This isn’t your Dad’s B2B Sales and Marketing

Back in the day, in the 1970s and 80s, companies like Xerox and IBM established the best practices on how B2B, and especially technology, was successfully marketed and sold. But according to Jefre Ogden, President of Find New Customers, the way your Dad sold back in the day is over. Done. Kaput.

The catalyst for this change has been the Internet, which has clearly made more information and tools available to decision makers, and put the buyer in control, and Frugalnomics, the age of austerity which drives buyer focus on value and the bottom-line vs. innovation.

As a result, B2B sales and marketing will never be the same, evidenced by “how so many things we did when we sold to businesses in the past — things that actually worked well — no longer work.” According to Mr. Ogden.

And what used to work but doesn’t now? Here’s a list of how the B2B selling cycle has dramatically changed:

Out with the Old: Get to the Decision Maker to get the sale

In with the New: Today, B2B buying decisions have more stakeholders than ever.  To be successful, you often have to engage executives, finance, business leaders, purchasing, operations and technologists, and provide compelling value messages to each stakeholder. The challenge, how do you market with what matters to each stakeholder personally, and empower sales professionals with the right content, knowledge and value metrics to be compelling to this diverse group?

Out with the Old: A nice website will get people's attention Unfortunately, most everyone has a nice website.

In with the New:  In the new world where buyers are in control, content is king. Studies indicate that 9 out of 10 buyers consumed and relied on content on their way to purchase decision: especially white papers, eBooks, webinars, interactive analysis tools, podcasts, and video clips. And the content that worked best was content personalized to the buyer: their industry, their title, their stage of the buying process.

In the age of Frugalnomics, where value and savings reigns supreme, engaging buyers with personalized tools to help them diagnose their issues, identify savings opportunities and prove savings / value are more important than ever.

Out with the Old:  With enough leads and we will find more sales opportunities Buyers are inundated with cold-calls, e-mails and sales pitches, making qualified leads harder than ever to generate, and making “cold calling” a thing of the past.

In with the New: According to Mr. Ogden, “9 out of 10 of buyers say, when they are ready to buy, they find you.” And when they find you do you have the right tools to engage them? The marketing mix needs to change, investing in the right tools and content to engage the buyer, rather than cold calling.
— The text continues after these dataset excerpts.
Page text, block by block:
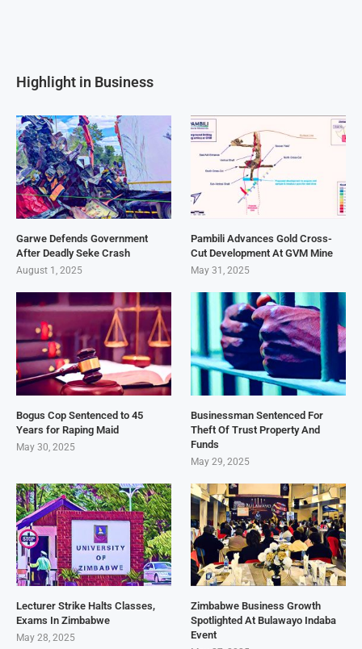
Highlight in Business
Garwe Defends Government
After Deadly Seke Crash
August 1, 2025
Pambili Advances Gold Cross-
Cut Development At GVM Mine
May 31, 2025
Bogus Cop Sentenced to 45
Years for Raping Maid
May 30, 2025
Businessman Sentenced For
Theft Of Trust Property And
Funds
May 29, 2025
Lecturer Strike Halts Classes,
Exams In Zimbabwe
May 28, 2025
Zimbabwe Business Growth
Spotlighted At Bulawayo Indaba
Event

And if you do reach out to buyers, adding personalized value to every outreach is required. Valuable research and interactive tools are required.

Out with the Old:  If we optimize our website for search, we'll attract prospective buyers

In with the New:  Unfortunately, most buyers rely on vendor relationships and recommendations and not search. According Mr Ogden, “7 out of 10 buyers say they start their buying process at vendor sites, not Google.”

This is emphasized in recent buyer surveys from SiriusDecisions, analysts and peers are the most trusted buyer resources earlier in the sales cycle. Analyst case studies and validation, and peer social network recommendations are key to early engagement success.

Later in the sales cycle, personalized value-added content, tools and advice via the corporate web site or micro-sites is required. Don’t have the information buyers are looking for as they do their research, and don’t have the content validated by analyst and peers for credibility, and you can lose the deal.

Out with the Old: Follow a strict sales methodology, including qualification on budget, access to power, needs and timeframe (BANT). Then walk them through the sales cycle — with a demo, proposal, etc.

In with the New: Today, buyers engage with you at different stages, some earlier than others. As well, with more decision makers and more information available, neatly moving though a sales cycle is a thing of the past.

Formal budgets have been replaced with austerity, ad-hoc decisions and more discretionary spending. To win, you have to proactively diagnose customer issues and provide business cases to prove better value than other investment opportunities in order to be in line to grab the discretionary budget when its available.

Formal routines such as Answering Requests for Proposals (RFPs) are a thing of the past.

The Bottom Line

“The reality is that buyers move back and forth though a buying process and come up with budgets in an ad hoc approach. The nice and neat process of the past is dead,” concludes Mr Ogden.

The buyer is now in control in the age of Internet fueled decision making and Frugalnomics. The successful B2B marketer and seller recognize that the old ways to success are dead. Today the roadmap to success is a proactive facilitator in the buying lifecycle, providing personalized content and analysis to help diverse group of decision makers value the correct purchase decision.